The leaf-jumping was part of the self-reflection that included calling friends, family, and mentors who had been part of her journey. Wong, who is from Los Angeles, credited those community members — especially her resident tutor Anil Mundra — with helping her through difficult moments.
“As a first-generation, low-income student, I really struggled in my freshman and sophomore years,” said Wong, who will study neuroscience at University College London. “There are so many people who helped me get here. And at the end of the day, I want to pay that forward, especially to my younger counterparts back in East L.A. who might be doubting their ability to even have a chance.”
Wong wants to become a physician-scientist to improve health outcomes for refugees around the world.
“My entire life, I’ve lived in between cultures, languages, and especially classes. A lot of times, I feel like our voices are left out of this moving trajectory of scientific progress because the technologies that are meant to save the world are not accessible to people in my community, and to refugee communities around the world,” she said. “The stark difference in the worlds I’ve learned to navigate has given me an awareness of the extent of inequality that exists in the society that we live in. And it motivates me every single day to give back.”
Eli Zuzovsky ’21
Award: International Rhodes
Where: Oxford University
Zuzovsky, who is from Israel, found out about the International Rhodes scholarship two weeks ago but is still “waiting for them to call and say they picked the wrong guy.”
He was joking, of course, but admitted that the doubt came in part from having to get up at 4 a.m. to interview virtually, and in part because he was one of the few arts and humanities finalists.

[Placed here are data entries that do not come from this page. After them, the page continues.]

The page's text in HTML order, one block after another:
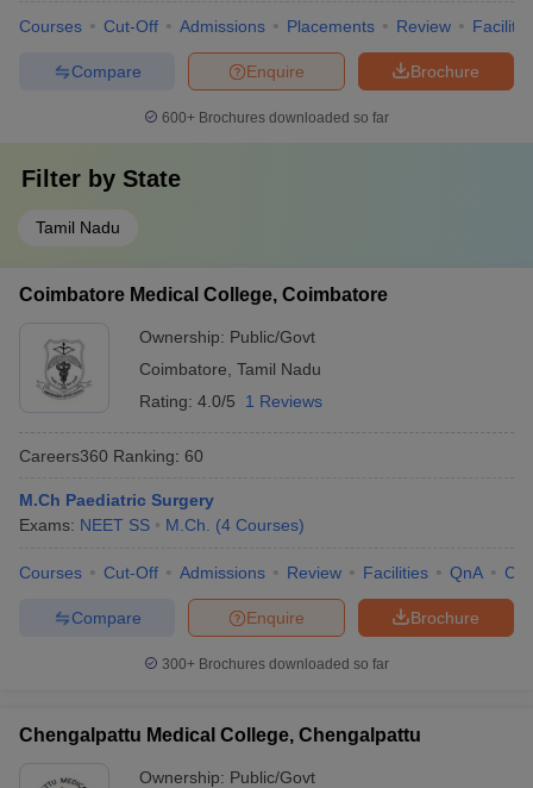
Courses Cut-Off Admissions Placements Review
Brochure
Enquire
Compare
600+ Brochures downloaded so far
Filter by State
Tamil Nadu
Coimbatore Medical College, Coimbatore
Ownership: Public/Govt
Coimbatore Tamil Nadu
Rating: 4.0/5 1 Reviews
Careers360 Ranking: 60
M.Ch Paediatric Surgery
Exams: NEET SS M.Ch. (4 Courses)
Courses Cut-Off Admissions Review Facilities QnA
Brochure
Enquire
Compare
300+ Brochures downloaded so far
Chengalpattu Medical College, Chengalpattu
Ownership: Public/Govt
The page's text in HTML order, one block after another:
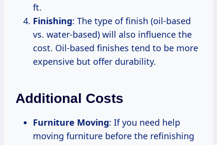
ft.
Finishing: The type of finish (oil-based
vs. water-based) will also influence the
cost. Oil-based finishes tend to be more
expensive but offer durability.
Additional Costs
Furniture Moving: If you need help
moving furniture before the refinishing
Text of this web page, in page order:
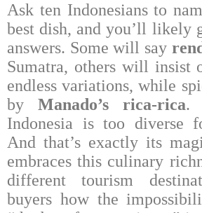
Ask ten Indonesians to
best dish, and you’ll likely
answers. Some will say
Sumatra, others will insist
endless variations, while
by Manado’s rica-rica.
Indonesia is too diverse
And that’s exactly its
embraces this culinary
different tourism
buyers how the
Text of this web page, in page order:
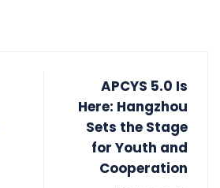
APCYS 5.0 Is
Here: Hangzhou
Sets the Stage
for Youth and
Cooperation
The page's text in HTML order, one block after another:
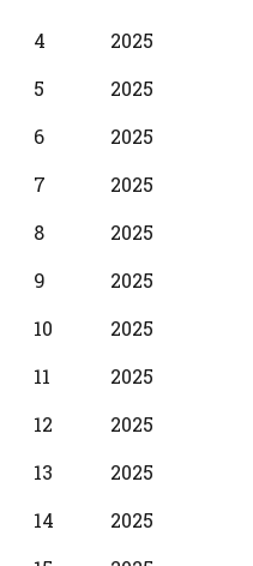
4
2025
5
2025
6
2025
7
2025
8
2025
9
2025
10
2025
11
2025
12
2025
13
2025
14
2025
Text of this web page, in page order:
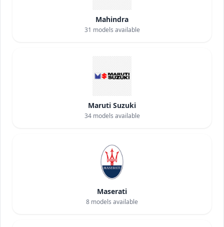
Mahindra
31 models available
Maruti Suzuki
34models available
Maserati
8 models available
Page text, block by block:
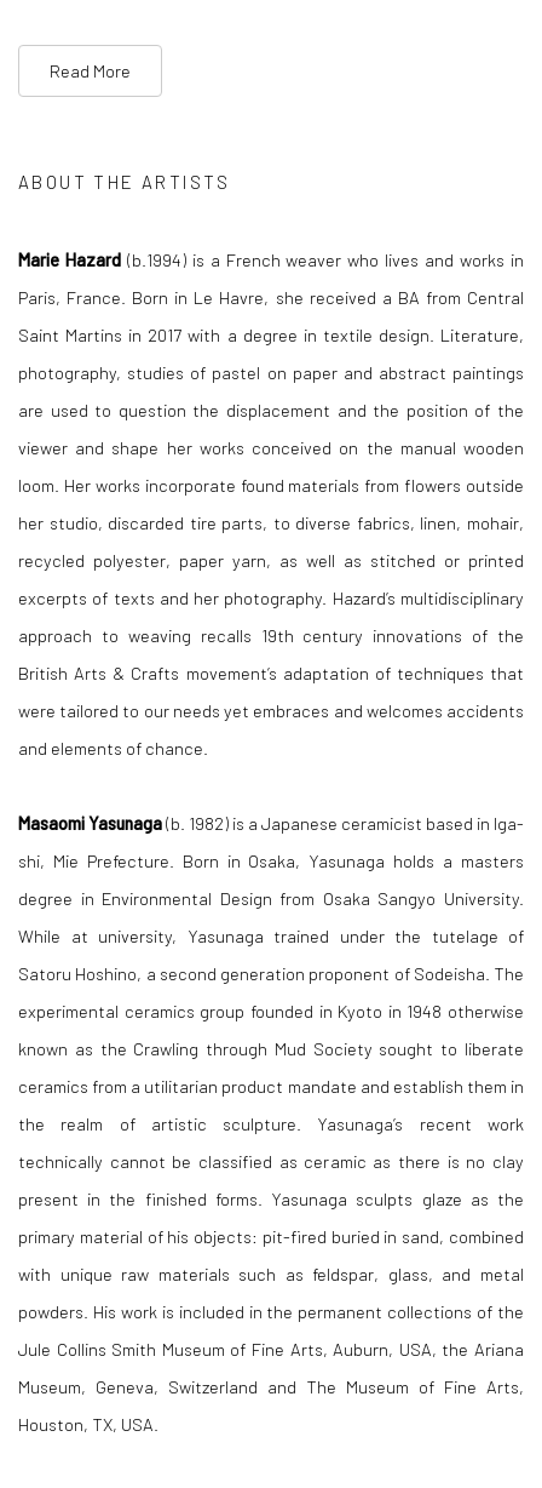
Read More
ABOUT THE ARTISTS
Marie Hazard(b.1994) is a French weaver who lives and works in
Paris, France. Born in Le Havre, she received a BA from Central
Saint Martins in 2017 with a degree in textile design. Literature,
photography, studies of pastel on paper and abstract paintings
are used to question the displacement and the position of the
viewer and shape her works conceived on the manual wooden
loom. Her works incorporate found materials from flowers outside
her studio, discarded tire parts, to diverse fabrics, linen, mohair,
recycled polyester, paper yarn, as well as stitched or printed
excerpts of texts and her photography. Hazard’s multidisciplinary
approach to weaving recalls 19th century innovations of the
British Arts & Crafts movement’s adaptation of techniques that
were tailored to our needs yet embraces and welcomes accidents
and elements of chance.
Masaomi Yasunaga(b. 1982) is a Japanese ceramicist based in Iga-
shi, Mie Prefecture. Born in Osaka, Yasunaga holds a masters
degree in Environmental Design from Osaka Sangyo University.
While at university, Yasunaga trained under the tutelage of
Satoru Hoshino, a second generation proponent of Sodeisha. The
experimental ceramics group founded in Kyoto in 1948 otherwise
known as the Crawling through Mud Society sought to liberate
ceramics from a utilitarian product mandate and establish them in
the realm of artistic sculpture. Yasunaga’s recent work
technically cannot be classified as ceramic as there is no clay
present in the finished forms. Yasunaga sculpts glaze as the
primary material of his objects: pit-fired buried in sand, combined
with unique raw materials such as feldspar, glass, and metal
powders. His work is included in the permanent collections of the
Jule Collins Smith Museum of Fine Arts, Auburn, USA, the Ariana
Museum, Geneva, Switzerland and The Museum of Fine Arts,
Houston, TX, USA.
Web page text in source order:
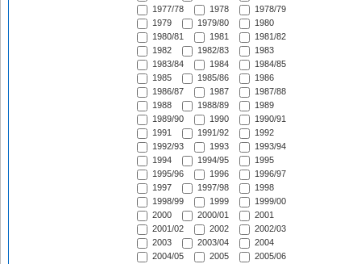
1977/78
1978
1978/79
1979
1979/80
1980
1980/81
1981
1981/82
1982
1982/83
1983
1983/84
1984
1984/85
1985
1985/86
1986
1986/87
1987
1987/88
1988
1988/89
1989
1989/90
1990
1990/91
1991
1991/92
1992
1992/93
1993
1993/94
1994
1994/95
1995
1995/96
1996
1996/97
1997
1997/98
1998
1998/99
1999
1999/00
2000
2000/01
2001
2001/02
2002
2002/03
2003
2003/04
2004
2004/05
2005
2005/06
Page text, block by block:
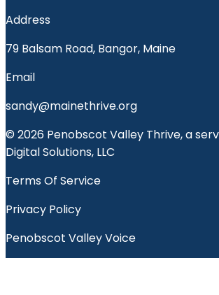
Address
79 Balsam Road, Bangor, Maine
Email
sandy@mainethrive.org
© 2026 Penobscot Valley Thrive, a
Digital Solutions, LLC
Terms Of Service
Privacy Policy
Penobscot Valley Voice
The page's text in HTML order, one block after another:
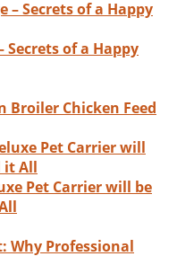
Secrets of a Happy
Chicken Feed
Pet Carrier will be
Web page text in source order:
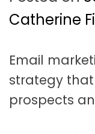
a
i
o
n
Catherine
Email
strategy
prospects
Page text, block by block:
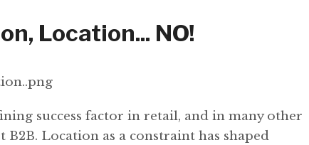
Location... NO!
success factor in retail, and in many other
B2B. Location as a constraint has shaped
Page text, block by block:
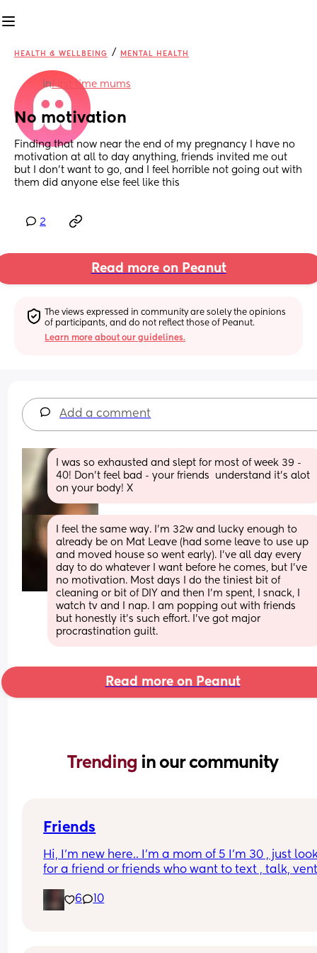
HEALTH & WELLBEING / MENTAL HEALTH
inFirst time mums
No motivation
Finding that now near the end of my pregnancy I have no
motivation at all to day anything, friends invited me out
but I don’t want to go, and I feel horrible not going out with
them did anyone else feel like this
2
Read more on Peanut
The views expressed in community are solely the opinions
of participants, and do not reflect those of Peanut.
Learn more about our guidelines.
Add a comment
I was so exhausted and slept for most of week 39 -
40! Don’t feel bad - your friends  understand it’s alot
on your body! X
I feel the same way. I’m 32w and lucky enough to
already be on Mat Leave (had some leave to use up
and moved house so went early). I’ve all day every
day to do whatever I want before he comes, but I’ve
no motivation. Most days I do the tiniest bit of
cleaning or bit of DIY and then I’m spent, I snack, I
watch tv and I nap. I am popping out with friends
but honestly it’s such effort. I’ve got major
procrastination guilt.
Read more on Peanut
Trending in our community
Friends
Hi, I’m new here.. I’m a mom of 5 I’m 30 , just
for a friend or friends who want to text , talk,
it’s hard for me to have friends or have time to
anything with actual people but I’ve been home
6 10
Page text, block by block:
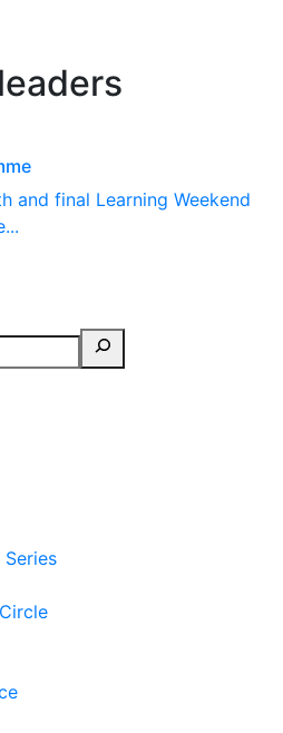
and final Learning Weekend
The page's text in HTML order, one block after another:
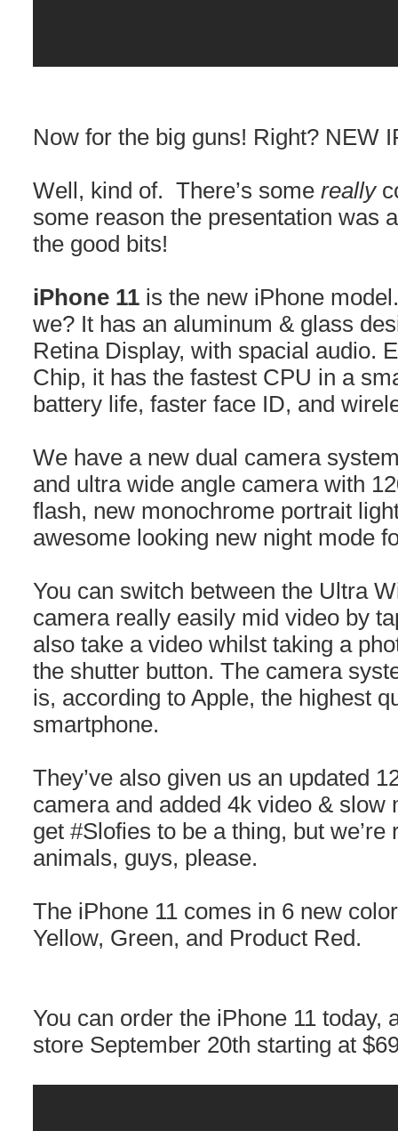
Now for the big guns! Right? NEW
Well, kind of. There’s some really
some reason the presentation was
the good bits!
iPhone 11 is the new iPhone
we? It has an aluminum & glass
Retina Display, with spacial audio.
Chip, it has the fastest CPU in a
battery life, faster face ID, and
We have a new dual camera
and ultra wide angle camera with
flash, new monochrome portrait
awesome looking new night mode
You can switch between the Ultra
camera really easily mid video by
also take a video whilst taking a
the shutter button. The camera
is, according to Apple, the highest
smartphone.
They’ve also given us an updated
camera and added 4k video & slow
get #Slofies to be a thing, but we’re
animals, guys, please.
The iPhone 11 comes in 6 new
Yellow, Green, and Product Red.
You can order the iPhone 11 today,
store September 20th starting at
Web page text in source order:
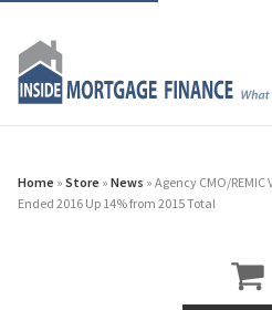
Home » Store » News » Agency CMO/
Ended 2016 Up 14% from 2015 Total
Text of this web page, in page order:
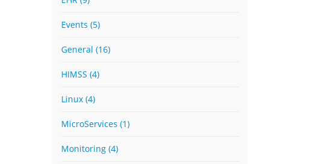
Events(5)
General(16)
HIMSS(4)
Linux(4)
MicroServices(1)
Monitoring(4)

“We need the storytellers to reflect on and challenge the stories of this time. I’m excited and so grateful to get that type of reassurance. We have to hope that people still believe in the transformative power of the arts,” said Zuzovsky.
A double concentrator in Art, Film, and Visual Studies and English with a secondary in Theater, Dance & Media, the 25-year-old grew up in Tel Aviv, which requires a mandatory military service. So, he spent part of that time as a reporter during the Israel-Gaza strife in 2014 and as an editor of the Israeli Defense Force’s magazine.
At Harvard, his senior thesis is a combination short film and novella that reimagines his bar mitzvah and what it meant to “become a man during a war as a gay boy where you are not part of the mainstream idea of masculinity.”
At Oxford, he plans to study historical and fictional narratives of marginalized groups.